Por Dra. Rut Gómez de Segura (Ginecóloga colegiada - 28/2908776).
La progesterona es la hormona responsable de preparar el endometrio para la implantación del embrión y de mantener el desarrollo del feto durante todo el embarazo, especialmente en el primer trimestre.
Repasamos cuál es el papel de esta hormona esteroidea que se sitúa como un elemento clave para conseguir un embarazo.
La progesterona se forma en los ovarios tras la ovulación. Tiene su origen en el cuerpo lúteo del folículo ovárico y su objetivo es preparar el endometrio para que se pueda implantar el embrión. Esta hormona, además, favorece el crecimiento de la placenta, regula la respuesta inmunológica materna para que el cuerpo no rechace al embrión y prepara las glándulas mamarias para que produzcan leche después del parto. A partir de la semana 8-10 la placenta asume la producción de progesterona, asegurando su continuidad durante toda la gestación.
Pero no trabaja sola, lo hace en equilibrio con otras hormonas como los estrógenos, hCG, Prolactina, Oxitocina y Cortisol, entre otras, para asegurar un desarrollo adecuado del feto.

Los niveles de progesterona son fundamentales durante la fase lútea y durante el embarazo. De hecho, que los niveles de progesterona sean bajos durante etapas tempranas, puede aumentar el riesgo de aborto espontáneo. Por eso, en algunas ocasiones, se administra progesterona suplementaria para reforzar su efecto protector.
En reproducción asistida se monitorizan los niveles de progesterona para asegurar que el endometrio está en condiciones óptimas para la implantación. Una mala coordinación entre el embrión y el endometrio por niveles de progesterona inadecuados puede reducir las tasas de éxito.
El papel de la progesterona en los tratamientos de reproducción asistida, como la fecundación in vitro (FIV), es fundamental para que el embarazo se desarrolle sin problemas. Se administra para asegurar que el endometrio esté receptivo y pueda sostener la implantación del embrión, pero también ayuda a prevenir contracciones uterinas que podrían complicar el embarazo.
Por otro lado, los niveles de progesterona pueden alterarse durante la estimulación ovárica que se lleva a cabo durante los tratamientos de reproducción asistida. Por eso, se monitoriza de cerca para asegurar que esté en niveles óptimos.
En general, niveles altos de progesterona no suelen ser dañinos.

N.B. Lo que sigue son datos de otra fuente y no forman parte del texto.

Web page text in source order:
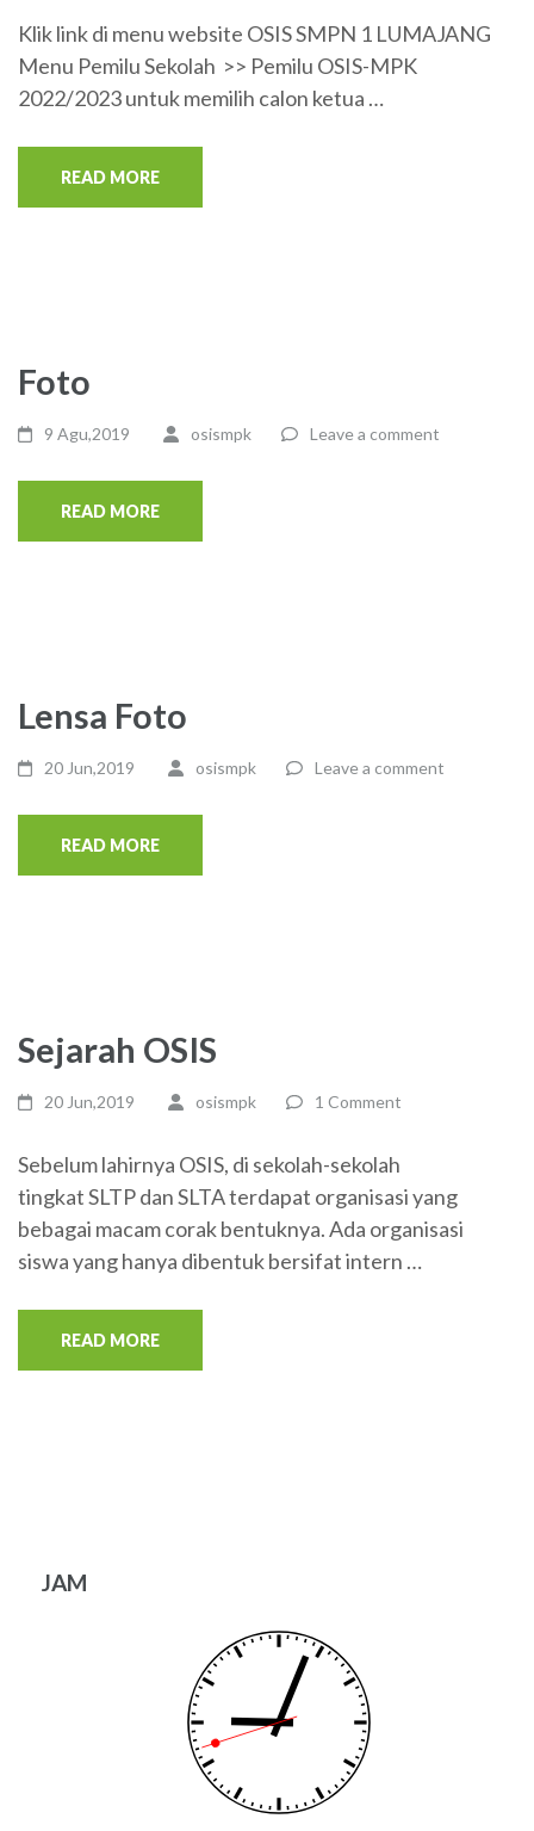
Klik link di menu website OSIS SMPN 1 LUMAJANG
Menu Pemilu Sekolah >> Pemilu OSIS-MPK
2022/2023 untuk memilih calon ketua …
READ MORE
Foto
9 Agu,2019 osismpk Leave a comment
READ MORE
Lensa Foto
20 Jun,2019 osismpk Leave a comment
READ MORE
Sejarah OSIS
20 Jun,2019 osismpk 1 Comment
Sebelum lahirnya OSIS, di sekolah-sekolah
tingkat SLTP dan SLTA terdapat organisasi yang
bebagai macam corak bentuknya. Ada organisasi
siswa yang hanya dibentuk bersifat intern …
READ MORE
JAM
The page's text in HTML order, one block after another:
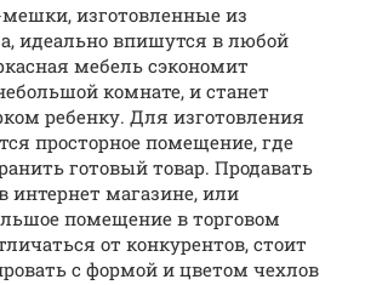
изготовленные из
идеально впишутся в любой
мебель сэкономит
комнате, и станет
ребенку. Для изготовления
просторное помещение, где
готовый товар. Продавать
интернет магазине, или
помещение в торговом
от конкурентов, стоит
с формой и цветом чехлов
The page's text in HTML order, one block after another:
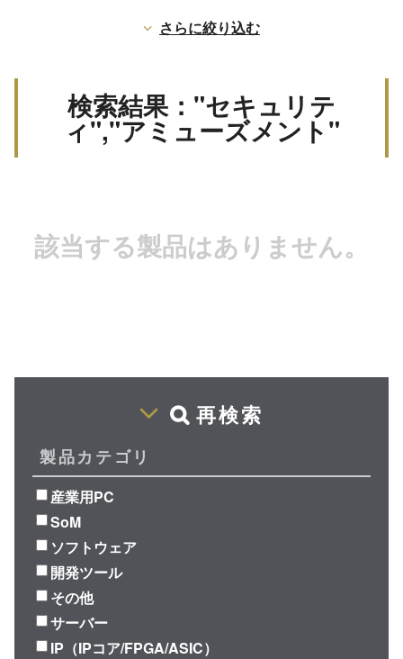
さらに絞り込む
検索結果："セキュリテ
ィ","アミューズメント"
該当する製品はありません。
再検索
製品カテゴリ
産業用PC
SoM
ソフトウェア
開発ツール
その他
サーバー
IP（IPコア/FPGA/ASIC）
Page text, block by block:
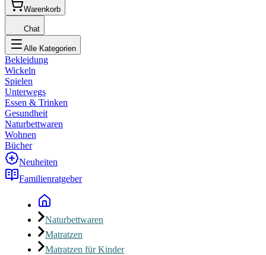
Warenkorb
Chat
Alle Kategorien
Bekleidung
Wickeln
Spielen
Unterwegs
Essen & Trinken
Gesundheit
Naturbettwaren
Wohnen
Bücher
Neuheiten
Familienratgeber
Naturbettwaren
Matratzen
Matratzen für Kinder
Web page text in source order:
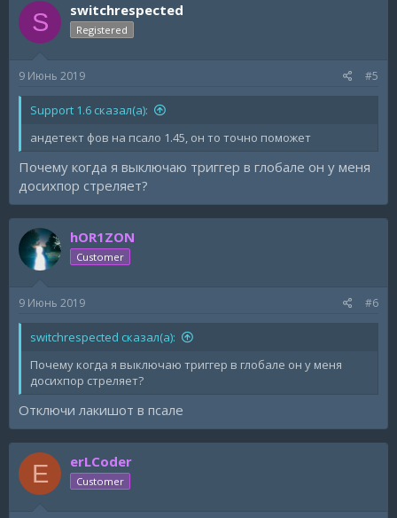
S switchrespected
Registered
9 Июнь 2019 #5
Support 1.6 сказал(а):
андетект фов на псало 1.45, он то точно поможет
Почему когда я выключаю триггер в глобале он у меня
досихпор стреляет?
hOR1ZON
Customer
9 Июнь 2019 #6
switchrespected сказал(а):
Почему когда я выключаю триггер в глобале он у меня
досихпор стреляет?
Отключи лакишот в псале
E erLCoder
Customer
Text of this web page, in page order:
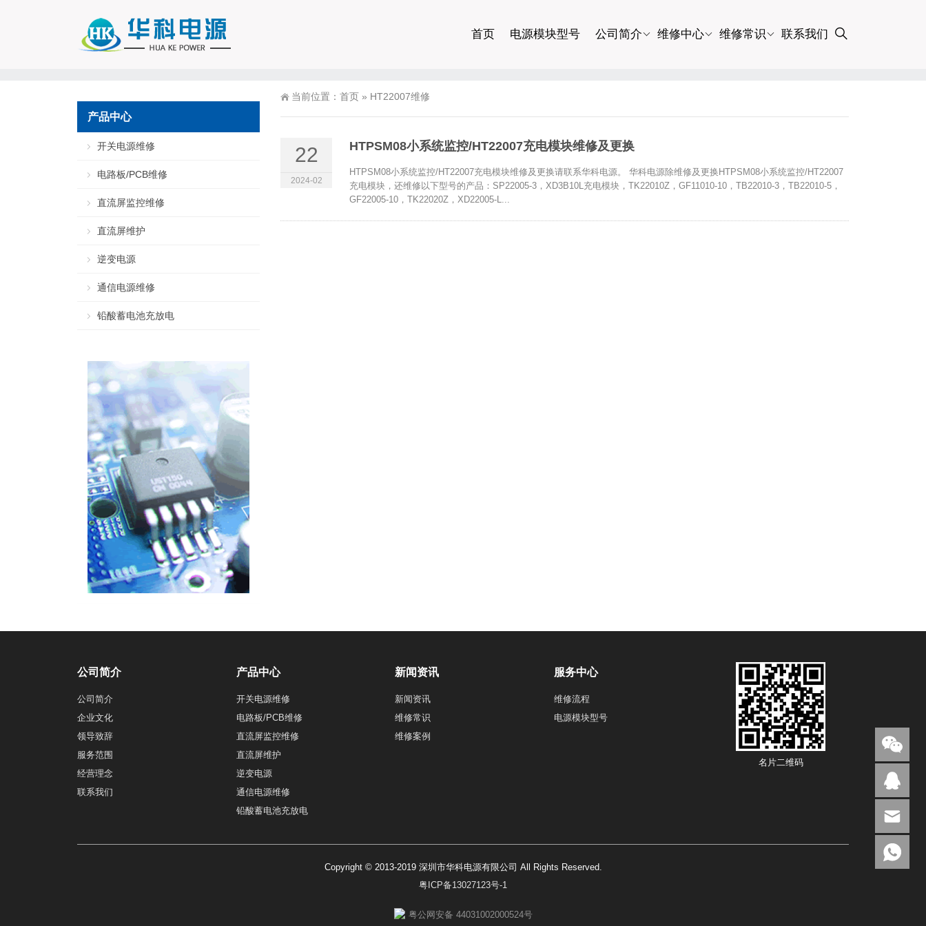
首页 电源模块型号 公司简介 维修中心 维修常识 联系我们
当前位置： 首页 » HT22007维修
22
2024-02
HTPSM08小系统监控/HT22007充电模块维修及更换
HTPSM08小系统监控/HT22007充电模块维修及更换请联系华科电源。 华科电源除维修及更换HTPSM08小系统监控/HT22007
充电模块，还维修以下型号的产品：SP22005-3，XD3B10L充电模块，TK22010Z，GF11010-10，TB22010-3，TB22010-5，
GF22005-10，TK22020Z，XD22005-L...
产品中心
开关电源维修
电路板/PCB维修
直流屏监控维修
直流屏维护
逆变电源
通信电源维修
铅酸蓄电池充放电
公司简介
公司简介
企业文化
领导致辞
服务范围
经营理念
联系我们
产品中心
开关电源维修
电路板/PCB维修
直流屏监控维修
直流屏维护
逆变电源
通信电源维修
铅酸蓄电池充放电
新闻资讯
新闻资讯
维修常识
维修案例
服务中心
维修流程
电源模块型号
名片二维码
Copyright © 2013-2019 深圳市华科电源有限公司 All Rights Reserved.
粤ICP备13027123号-1
粤公网安备 44031002000524号

Sin embargo, el contexto clínico es clave para interpretar su significado. Un nivel elevado de progesterona puede deberse, además de al embarazo, al uso de medicamentos hormonales, a la presencia de quistes funcionales ováricos, a una hiperplasia suprarrenal o, incluso, a tumores productores de progesterona, como los ováricos o adrenales.
El tratamiento dependerá de la causa subyacente, que puede incluir la regulación hormonal, cambios en la medicación o tratamientos específicos según la condición diagnosticada.
Los niveles bajos de progesterona pueden ser causados por diferentes circunstancias, como una insuficiencia del cuerpo lúteo (lo que puede dificultar la implantación del embrión), anovulación, estrés crónico o problemas de tiroides.
Para tratarlo, se pueden incluir suplementos de progesterona en diferentes formas (orales, inyectables, vaginales) o ajustes en la dieta y estilo de vida para mejorar la producción hormonal de forma natural.

Normalmente, se realiza en la fase lútea del ciclo menstrual (entre los días 21 y 28 del ciclo menstrual) para evaluar si se ha llevado a cabo la ovulación. Se realiza un análisis de sangre y ayuda a diagnosticar trastornos hormonales o problemas de fertilidad.
Los niveles normales de progesterona varían según la fase del ciclo menstrual:
En fertilidad, es habitual monitorizar los niveles de progesterona durante la estimulación ovárica y antes de la transferencia embrionaria. Incluso puede ser necesario hacer mediciones el día del test de embarazo.
La progesterona se puede administrar de varias formas en función de la necesidad de cada paciente. Puede ser por vía oral (en forma de comprimidos), vía vaginal con geles para absorción local o cápsulas, progesterona inyectable en aceite para liberación prolongada o a través de cremas o geles aplicados sobre la piel.
Tomar progesterona es seguro, pero siempre bajo supervisión médica. La progesterona es una hormona que el cuerpo produce naturalmente, pero a veces es necesario suministrarla de forma sintética. Su uso puede provocar fatiga o somnolencia, cambios de humor o retención de líquidos, así como sensibilidad en los senos, mareo o náuseas. No obstante, sus beneficios siempre son mayores que los riesgos.
Como con cualquier tratamiento hormonal, es importante seguir las indicaciones del médico y comunicar cualquier síntoma inesperado para ajustar la dosis o el método de administración si fuera necesario.